The Human Rights Tribunal of Ontario (the Tribunal) continues to work through its heavy case load with a few notable decisions issued over the summer concerning the contravention of settlements, COVID-19 vaccinations and the enforceability of a full and final release.
Former employee’s breach of confidentiality clause leads to repayment of settlement funds
In L.C.C. v. M.M., 2023 HRTO 1138 (CanLII), the Tribunal decided that the Respondent, M.M. (a former employee of L.C.C.) had breached the confidentiality and non-disparagement terms outlined in a settlement agreement. As a result, the Tribunal ordered M.M. to repay the settlement amounts that they had previously received.
The Tribunal allows applicants to file a claim concerning a respondent’s contravention of settlement terms. The procedure for a contravention of settlement application is found at Rule 24 of the Tribunal’s Rules of Procedure.

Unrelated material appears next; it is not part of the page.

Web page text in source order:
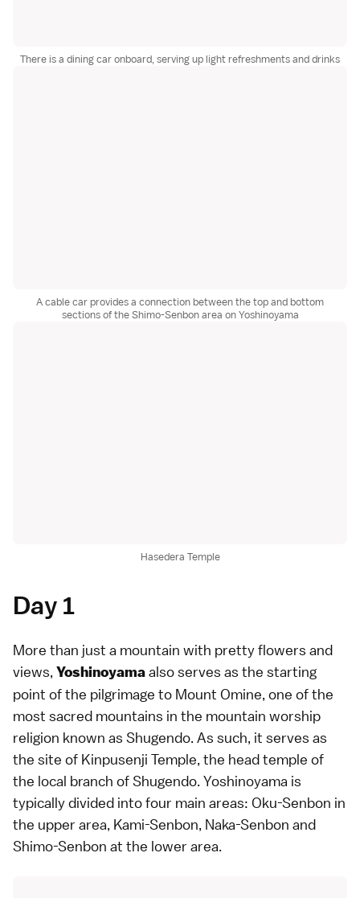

In this case, M.M. had previously filed an application with the Tribunal alleging its former employer had engaged in discriminatory conduct. The parties, all of whom were represented by counsel throughout, engaged in mediation and reached a settlement. The resulting Minutes of Settlement contained confidentiality and mutual non-disparagement, as well as the consequences for breaching these clauses:
Confidentiality: The Applicant may disclose the terms of these Minutes of Settlement to [their] immediate family, legal and financial advisors, on the condition that they also agree to maintain strict confidentiality of these Minutes of Settlement. Upon inquiry by any person about the resolution of the Application or conclusion of the Applicant’s employment with [the applicant corporation], the Applicant shall simply state that all matters have been resolved. The Applicant will make no mention of, or allude in any way whatsoever to, the receipt of money or the amount of money received from [the applicant corporation] in this Settlement.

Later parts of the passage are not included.